YİNE BEN VE YİNE YENİ BİR KURGU!
İlk başta ben bu arkadaşı bir miktar taslakta tutmayı planlıyordum ama dedim ki zaten kimse okumaz, kimse de yeni bölüm beklemez at gitsin. Sonuç olarak da buradayız.
Başlama tarihlerini şöyle alayım ->
İyi okumalarrr
Hidra - Kudurtan Şehir
Çalıştığım kuaförden çıkıp doğruca eve giderken etraftaki bakışlar her zamanki gibi yine bendeydi. Bunun sebebi de onların ayıpladığı şey olan giydiğim uzun kollu croptu. Bakan herkese teker teker orta parmak çekme isteğimi bir kenara koyup başımı öne eğerek onları görmezden gelmeye çalıştım.
Ev ile kuaförün arasının çok olmamasına dua ederek apartmandan içeri girdim. Ev zaten zemin katta olduğundan merdiven çıkma zahmetinde bulunmadan çantamdan anahtarlarımı bulup kapıyı açtım. Odama geçmeden önce mutfakta yemek yapan anneme bakmak için oraya girdim.
"Hoş geldin kızım," dedi annem ocaktaki yemeği karıştırırken.
Yanağına sulu bir öpücük kondurup "Hoş buldum," dedim ve su doldurmak için sürahiye yöneldim.
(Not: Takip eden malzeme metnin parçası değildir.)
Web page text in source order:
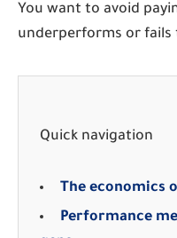
You want to avoid
underperforms or fails
Quick navigation
The economics
Performance
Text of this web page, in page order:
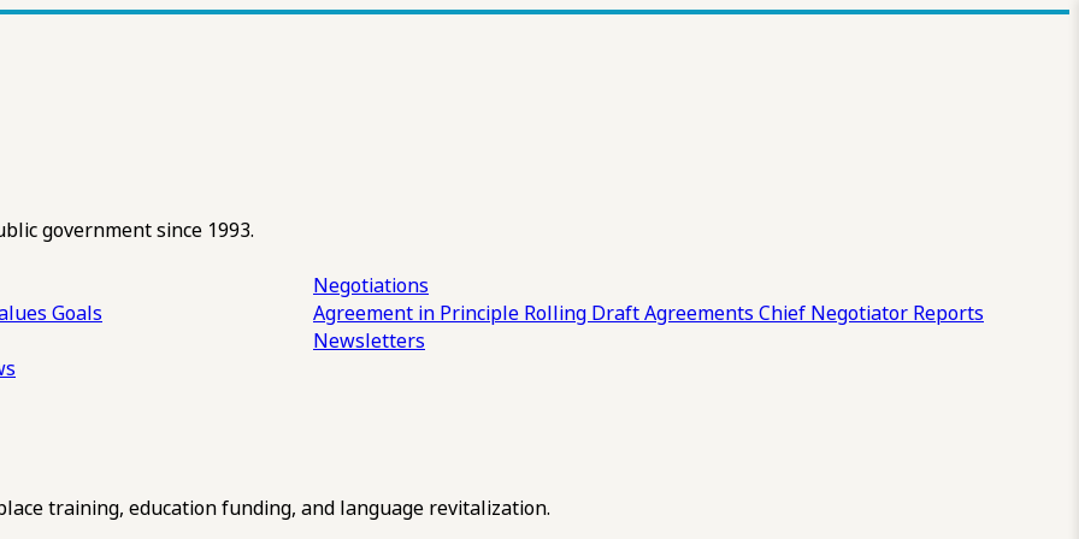
government since 1993.
Goals
Negotiations
Agreement in Principle Rolling DraftAgreements Chief Negotiator Reports
Newsletters
training, education funding, and language revitalization.
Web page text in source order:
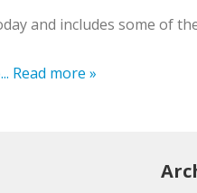
and includes some of
Read more »
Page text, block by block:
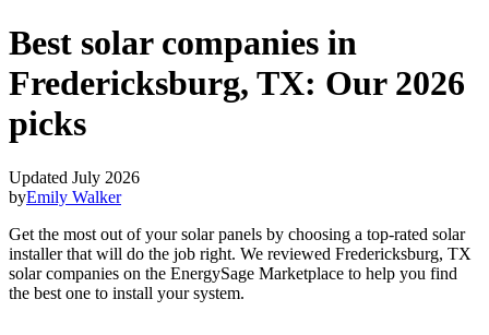
Best solar companies in
Fredericksburg, TX: Our 2026
picks
Updated July 2026
byEmily Walker
Get the most out of your solar panels by choosing a top-rated solar
installer that will do the job right. We reviewed Fredericksburg, TX
solar companies on the EnergySage Marketplace to help you find
the best one to install your system.

Annem onu öpmemden pek memnun olmasa gerek yüzünü buruşturdu ve boştaki eliyle yanağını silmeye çalıştı.
"İnci sana kaç defa söyledim, kızım, rujlu dudaklarınla öpme beni diye."
Annemin sitemine cevap vermek yerine sadece güldüm ve bardağa doldurduğum suyumu içip mutfaktan çıktım. Annem yemek yaparken eğlendiğini ve ona karışmamam gerektiğini söylediği için o mutfaktayken ben de mutfaktan olabildiğince uzak duruyordum.
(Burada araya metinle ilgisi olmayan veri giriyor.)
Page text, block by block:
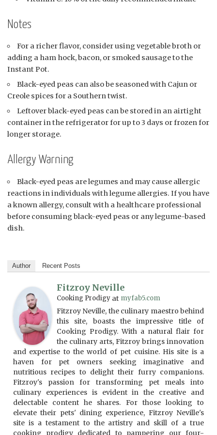
Notes
For a richer flavor, consider using vegetable broth or
adding a ham hock, bacon, or smoked sausage to the
Instant Pot.
Black-eyed peas can also be seasoned with Cajun or
Creole spices for a Southern twist.
Leftover black-eyed peas can be stored in an airtight
container in the refrigerator for up to 3 days or frozen for
longer storage.
Allergy Warning
Black-eyed peas are legumes and may cause allergic
reactions in individuals with legume allergies. If you have
a known allergy, consult with a healthcare professional
before consuming black-eyed peas or any legume-based
dish.
Author Recent Posts
Fitzroy Neville
Cooking Prodigy at myfab5.com
Fitzroy Neville, the culinary maestro behind
this site, boasts the impressive title of
Cooking Prodigy. With a natural flair for
the culinary arts, Fitzroy brings innovation
and expertise to the world of pet cuisine. His site is a
haven for pet owners seeking imaginative and
nutritious recipes to delight their furry companions.
Fitzroy's passion for transforming pet meals into
culinary experiences is evident in the creative and
delectable content he shares. For those looking to
elevate their pets' dining experience, Fitzroy Neville's
site is a testament to the artistry and skill of a true
cooking prodigy dedicated to pampering our four-

Odama geçip çantamdan ve kot pantolonumdan kurtuldum. Sandalyenin üzerinde duran eşofmanımı üzerime geçirip kısa kıvırcık saçlarımı tepeden topladım ve masanın başına geçtim. Eskiz defterim her zamanki yerinde, masanın ortasında duruyordu. Kulak üstü kulaklığımı takıp moodumu yükseltecek bir şarkı açtıktan sonra bu gece yapabileceğim bir şeyler çizmeye başladım.
Ben tam çizimimi bitirmişken kafamdaki kulaklığın çekip alınmasıyla gerçek dünyaya döndüm.
"İki saattir sana sesleniyorum İnci, kulaklığını en azından evde takmasan olmuyor sanki."
Annemin ne çizdiğime bile bakmadan sadece söylenip gitmesi işime gelmişti. Eskiz defterimi kapatıp annemin arkasından mutfağa geçtim.
"Döktürmüşsün yine sultanım," diyerek iki kişilik mutfak masasındaki yerime geçtim. Annem de hemen karşımda oturmuştu.
"Sen benim döktürmediğim bir zaman biliyor musun?"
Annemin sorusuna gülüp önümdeki çorbayı kaşıklamaya başladım.
"Ee, ne yaptın bu gün?"
"Ne yapayım, her zamanki şeyler işte. Senin nasıldı günün?"
"Testosteron kokulu sınıflarda cıvık ergenlerle uğraşıuorum işte. Bir de üreme sistemini işlerken iyice çekilmez oluyorlar."
Annem erkek lisesinde biyolji öğretmenliği yapıyordu. İşini sevse de erkek liselerinin pek de çekilir yerler olmadığını herkes bilirdi.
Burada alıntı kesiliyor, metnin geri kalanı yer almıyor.